> Your goal
Please output the data exactly, minus pictures.

> Given records
————

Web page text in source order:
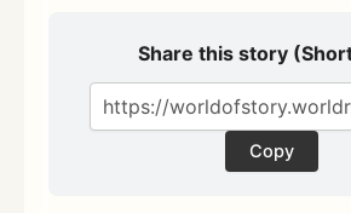
Share this story
Copy
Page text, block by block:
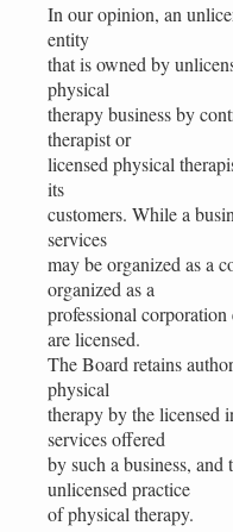
In our opinion, an
entity
that is owned by
physical
therapy business by
therapist or
licensed physical
its
customers. While a
services
may be organized as a
organized as a
professional
are licensed.
The Board retains
physical
therapy by the licensed
services offered
by such a business, and
unlicensed practice
of physical therapy.
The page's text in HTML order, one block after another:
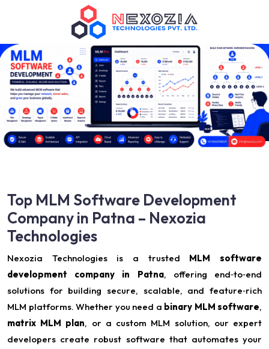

————

> Reply
Web page text in source order:
Share this story
Copy
Page text, block by block:
In our opinion, an
entity
that is owned by
physical
therapy business by
therapist or
licensed physical
its
customers. While a
services
may be organized as a
organized as a
professional
are licensed.
The Board retains
physical
therapy by the licensed
services offered
by such a business, and
unlicensed practice
of physical therapy.
The page's text in HTML order, one block after another:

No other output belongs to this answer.